Un moment historique est attendu ce mardi 15 septembre à Washington. Israël doit signer formellement des accords de normalisation avec deux pays arabes, les Émirats arabes unis et Bahreïn. Ce n’était pas arrivé depuis les traités de paix avec l’Égypte et la Jordanie en 1979 et 1994. Ces accords avec les deux pays du Golfe ont été conclus récemment sous l’égide des États-Unis.

Donald Trump a tenu à organiser une cérémonie en grande pompe à Washington. Le président américain, artisan de ses accords, aime se présenter en « faiseur de paix ». Il compte bien en profiter pour gagner des points, à quelques semaines de l’élection présidentielle aux États-Unis.

Benyamin Netanyahu, le Premier ministre israélien, a fait le déplacement à Washington.
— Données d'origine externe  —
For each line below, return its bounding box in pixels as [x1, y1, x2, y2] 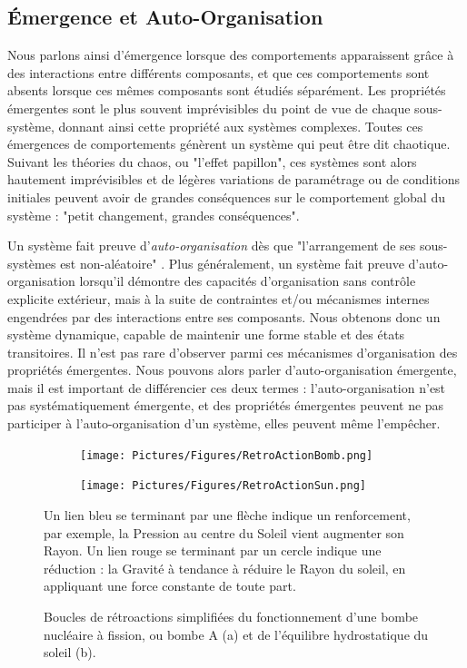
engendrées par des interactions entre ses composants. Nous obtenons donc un [7, 307, 441, 326]
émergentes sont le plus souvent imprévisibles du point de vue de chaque [7, 98, 411, 117]
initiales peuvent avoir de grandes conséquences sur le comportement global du [7, 187, 445, 206]
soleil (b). [44, 643, 96, 662]
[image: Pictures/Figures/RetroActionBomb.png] [80, 448, 373, 462]
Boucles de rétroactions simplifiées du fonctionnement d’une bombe [44, 606, 419, 625]
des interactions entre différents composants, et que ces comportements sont [7, 63, 430, 82]
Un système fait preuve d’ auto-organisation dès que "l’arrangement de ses [7, 236, 416, 255]
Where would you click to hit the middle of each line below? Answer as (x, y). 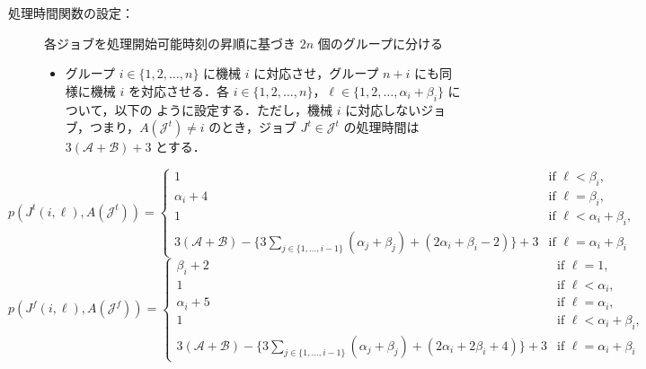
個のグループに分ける (380, 43)
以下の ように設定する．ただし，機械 (224, 109)
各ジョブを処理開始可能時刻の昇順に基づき (170, 43)
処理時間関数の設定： (71, 13)
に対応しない (383, 109)
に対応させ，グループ (316, 73)
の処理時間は (381, 127)
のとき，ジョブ (252, 127)

Il est en difficulté sur le plan interne. L’établissement de relations diplomatiques avec deux pays arabes est une aubaine pour redorer son blason. La signature de ces accords se fera en présence de représentants des Affaires étrangères des Émirats arabes unis et de Bahreïn. Les deux pays partagent avec Israël la même animosité contre l’Iran. Mais la normalisation de leurs relations avec l’État hébreu devrait aussi amener des opportunités, notamment sur le plan économique.
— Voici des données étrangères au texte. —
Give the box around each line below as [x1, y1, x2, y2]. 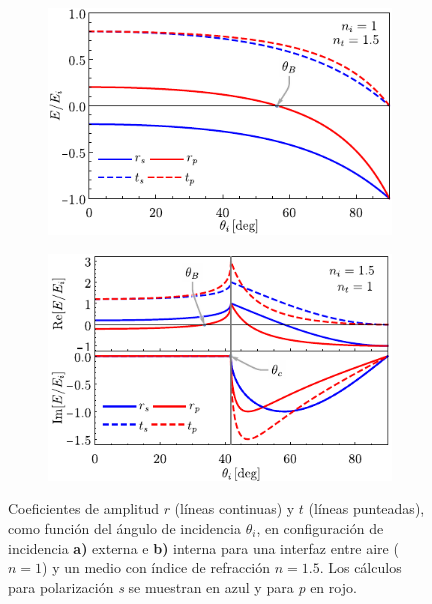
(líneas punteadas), [308, 498, 425, 519]
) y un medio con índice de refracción [42, 557, 271, 578]
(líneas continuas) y [174, 498, 295, 519]
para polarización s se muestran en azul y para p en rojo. [8, 576, 357, 597]
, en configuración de [256, 517, 384, 538]
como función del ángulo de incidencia [8, 517, 241, 538]
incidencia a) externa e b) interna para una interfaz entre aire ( [8, 537, 399, 558]
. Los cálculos [319, 557, 402, 578]
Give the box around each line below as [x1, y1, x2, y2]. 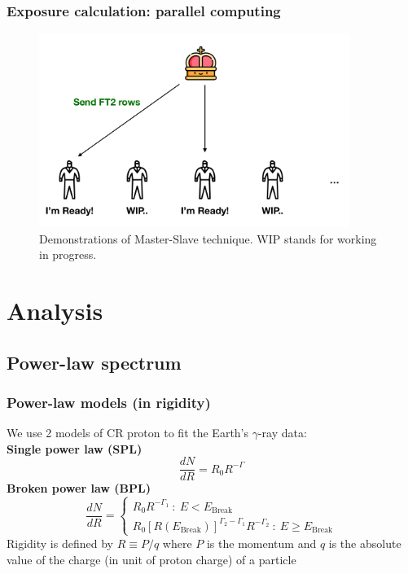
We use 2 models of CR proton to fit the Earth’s [7, 424, 249, 441]
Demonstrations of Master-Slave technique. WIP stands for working [39, 230, 377, 247]
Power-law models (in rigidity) [7, 392, 211, 412]
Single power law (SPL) [7, 440, 143, 457]
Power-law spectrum [7, 349, 182, 375]
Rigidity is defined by [7, 534, 113, 551]
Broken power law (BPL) [7, 480, 151, 497]
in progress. [39, 246, 97, 263]
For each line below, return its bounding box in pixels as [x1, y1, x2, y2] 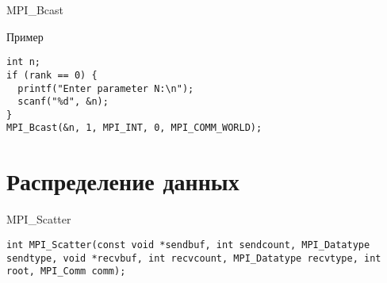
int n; [6, 56, 40, 68]
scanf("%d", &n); [17, 96, 109, 108]
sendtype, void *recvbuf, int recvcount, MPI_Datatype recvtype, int [6, 252, 381, 264]
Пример [6, 28, 44, 44]
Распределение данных [6, 165, 239, 197]
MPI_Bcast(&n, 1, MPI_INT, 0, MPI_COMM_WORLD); [6, 122, 262, 134]
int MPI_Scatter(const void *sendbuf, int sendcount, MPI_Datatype [6, 239, 370, 250]
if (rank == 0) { [6, 69, 98, 81]
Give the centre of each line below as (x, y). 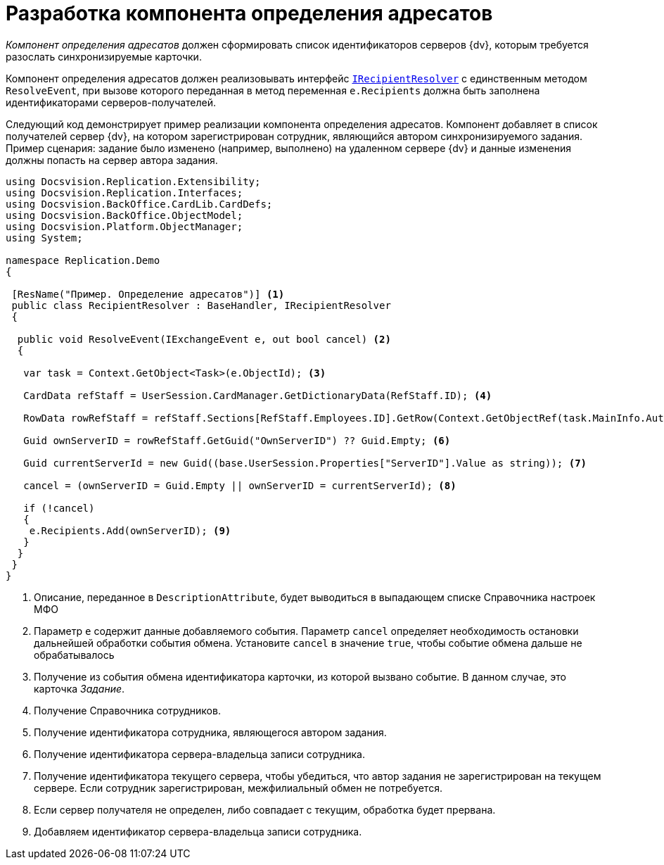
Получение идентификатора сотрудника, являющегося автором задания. (210, 732)
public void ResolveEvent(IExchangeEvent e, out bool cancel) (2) (204, 339)
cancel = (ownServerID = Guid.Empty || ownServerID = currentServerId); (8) (240, 485)
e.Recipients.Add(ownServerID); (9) (130, 530)
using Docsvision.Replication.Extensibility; (133, 181)
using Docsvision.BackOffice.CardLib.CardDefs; (139, 204)
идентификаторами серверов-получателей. (111, 102)
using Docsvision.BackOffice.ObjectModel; (124, 215)
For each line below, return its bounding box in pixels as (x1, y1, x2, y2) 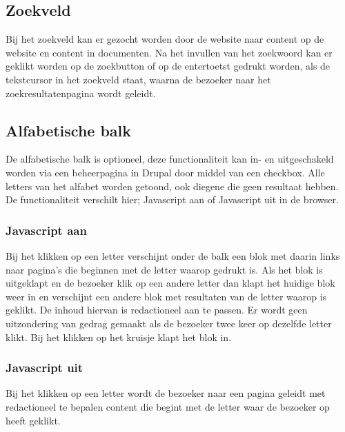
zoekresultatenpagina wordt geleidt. (6, 85, 156, 100)
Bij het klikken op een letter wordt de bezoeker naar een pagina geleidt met (6, 386, 326, 400)
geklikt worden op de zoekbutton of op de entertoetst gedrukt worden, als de (6, 59, 331, 73)
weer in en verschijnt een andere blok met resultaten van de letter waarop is (6, 289, 327, 303)
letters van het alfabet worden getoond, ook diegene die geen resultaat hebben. (6, 178, 339, 193)
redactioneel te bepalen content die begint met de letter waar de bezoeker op (6, 399, 330, 413)
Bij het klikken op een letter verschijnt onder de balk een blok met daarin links (6, 248, 340, 263)
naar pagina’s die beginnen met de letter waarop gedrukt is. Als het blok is (6, 262, 323, 276)
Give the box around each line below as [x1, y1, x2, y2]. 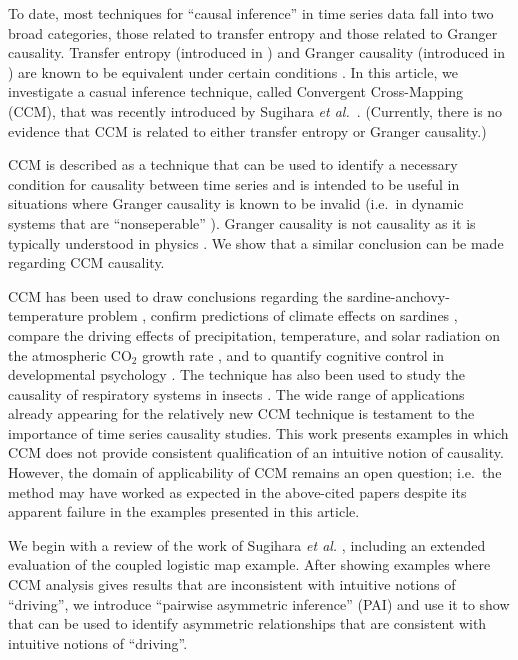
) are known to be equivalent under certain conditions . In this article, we [8, 61, 458, 82]
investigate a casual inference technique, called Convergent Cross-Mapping [8, 81, 464, 102]
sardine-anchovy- [347, 285, 450, 306]
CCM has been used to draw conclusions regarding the [8, 285, 343, 306]
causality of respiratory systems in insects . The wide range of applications [8, 383, 465, 404]
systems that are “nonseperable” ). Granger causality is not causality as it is [8, 212, 476, 233]
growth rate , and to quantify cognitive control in [142, 344, 445, 365]
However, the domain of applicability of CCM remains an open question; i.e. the [8, 462, 502, 483]

Les grands perdants de ces accords sont les Palestiniens qui se sentent trahis et abandonnés. Jusqu’à présent, il régnait un consensus au sein des pays arabes sur le fait qu’il n’y aurait pas de normalisation avec Israël avant toute résolution du conflit israélo-palestinien. Le consensus a volé en éclat.

Zones d’ombre

La zone d’ombre voire de désaccord se concentre bien sûr sur la question de l’annexion par Israël des terres palestiniennes. Les Émirats arabes unis et le Bahreïn affirment qu’Israël a accepté de la suspendre, mais jusqu’à quand ? Benjamin Netanyahu a insisté à plusieurs reprises sur la souveraineté de son pays sur ce type de sujet. Le Premier ministre israélien affirme ne pas avoir renoncé à l’annexion de ces terres.
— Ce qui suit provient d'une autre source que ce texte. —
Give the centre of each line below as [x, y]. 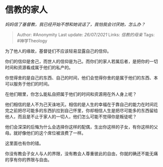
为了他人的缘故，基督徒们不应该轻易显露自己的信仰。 [58, 51]
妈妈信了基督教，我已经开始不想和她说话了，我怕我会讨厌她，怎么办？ [75, 24]
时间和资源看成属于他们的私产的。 [39, 67]
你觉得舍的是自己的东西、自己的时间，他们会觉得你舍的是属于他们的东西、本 [81, 78]
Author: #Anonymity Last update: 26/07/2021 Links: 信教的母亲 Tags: [86, 34]
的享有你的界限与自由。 [28, 159]
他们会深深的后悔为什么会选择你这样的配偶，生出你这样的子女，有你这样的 [79, 127]
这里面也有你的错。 [24, 143]
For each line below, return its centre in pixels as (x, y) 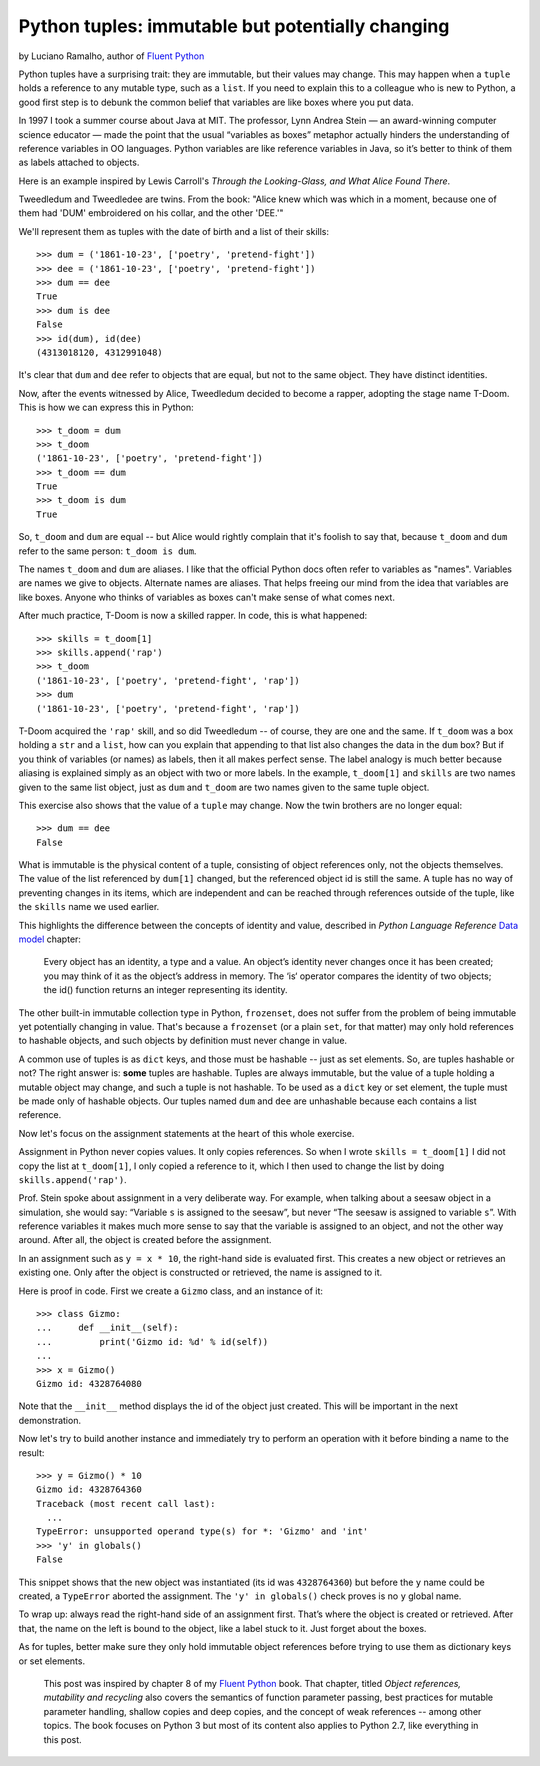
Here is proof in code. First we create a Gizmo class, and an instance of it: (171, 1291)
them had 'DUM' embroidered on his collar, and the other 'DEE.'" (151, 213)
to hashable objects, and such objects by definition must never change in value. (183, 1041)
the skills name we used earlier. (89, 907)
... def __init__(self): (107, 1328)
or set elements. (51, 1661)
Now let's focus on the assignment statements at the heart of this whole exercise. (186, 1133)
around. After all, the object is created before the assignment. (145, 1240)
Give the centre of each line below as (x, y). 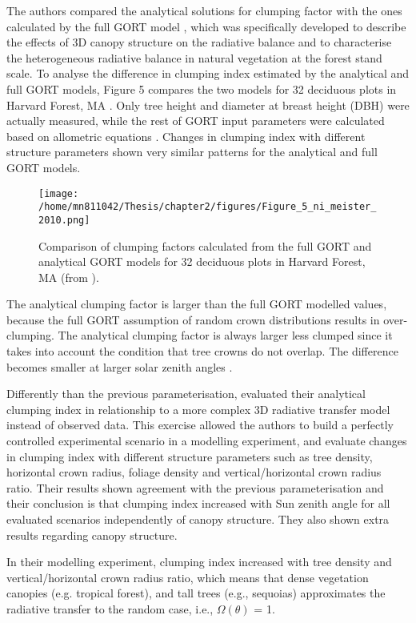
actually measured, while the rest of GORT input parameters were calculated (196, 121)
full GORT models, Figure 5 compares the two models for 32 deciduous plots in (202, 88)
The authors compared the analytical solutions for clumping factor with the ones (204, 10)
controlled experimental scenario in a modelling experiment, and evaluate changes (207, 441)
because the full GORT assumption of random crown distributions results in (193, 319)
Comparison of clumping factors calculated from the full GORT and (205, 245)
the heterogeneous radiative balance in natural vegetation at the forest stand (194, 57)
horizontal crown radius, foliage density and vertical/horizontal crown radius (194, 472)
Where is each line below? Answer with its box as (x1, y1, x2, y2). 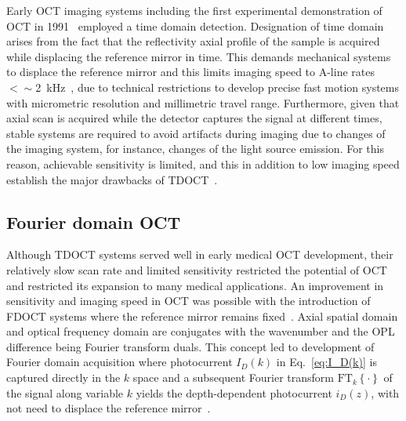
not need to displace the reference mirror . (6, 400, 211, 416)
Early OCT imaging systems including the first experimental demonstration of (6, 2, 382, 18)
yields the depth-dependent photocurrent (136, 384, 332, 401)
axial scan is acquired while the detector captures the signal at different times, (6, 110, 382, 126)
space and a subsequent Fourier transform (132, 369, 334, 386)
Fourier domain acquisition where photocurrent (6, 354, 233, 370)
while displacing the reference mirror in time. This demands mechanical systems (6, 48, 391, 64)
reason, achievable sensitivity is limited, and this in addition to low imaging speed (6, 155, 400, 172)
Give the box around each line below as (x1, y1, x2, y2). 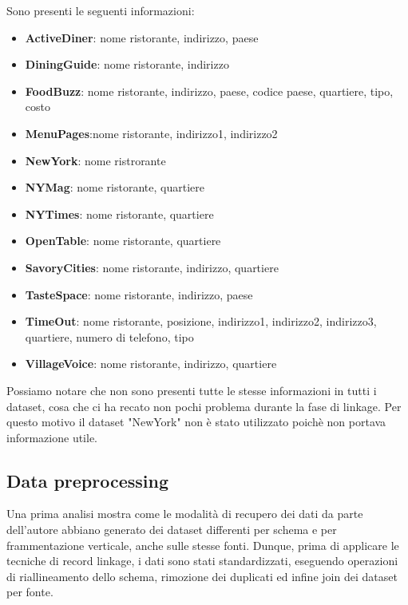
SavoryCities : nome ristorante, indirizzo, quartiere (25, 259, 279, 275)
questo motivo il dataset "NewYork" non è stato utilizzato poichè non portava (6, 413, 386, 430)
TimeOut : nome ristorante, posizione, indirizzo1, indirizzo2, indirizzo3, (25, 313, 377, 330)
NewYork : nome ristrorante (25, 152, 166, 168)
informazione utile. (6, 429, 98, 445)
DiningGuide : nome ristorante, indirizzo (25, 56, 229, 73)
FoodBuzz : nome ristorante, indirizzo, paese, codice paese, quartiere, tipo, (25, 82, 394, 99)
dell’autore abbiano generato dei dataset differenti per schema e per (6, 521, 337, 538)

Des inquiétudes existent également cette fois-ci du côté israélien sur la vente d’avions de combat américains aux Émirats arabes unis notamment les fameux F-35. L’accord signé ce mardi 15 septembre concrétise la possibilité de cette vente accordée par Washington à ses alliés. Une fois de plus, Benjamin Netanyahu s’y est clairement opposé. Israël refuse de perdre sa supériorité militaire dans la région, même si avoir de nouveaux alliés face à l’Iran est l’un des atouts des accords signés aujourd’hui.

Les États-Unis et les Émirats arabes unis n’ont pas donné les détails de cette possible vente. Si elle avait définitivement lieu, Israël pourrait être tenté d’augmenter de son côté son arsenal d’armes afin de conserver sa supériorité.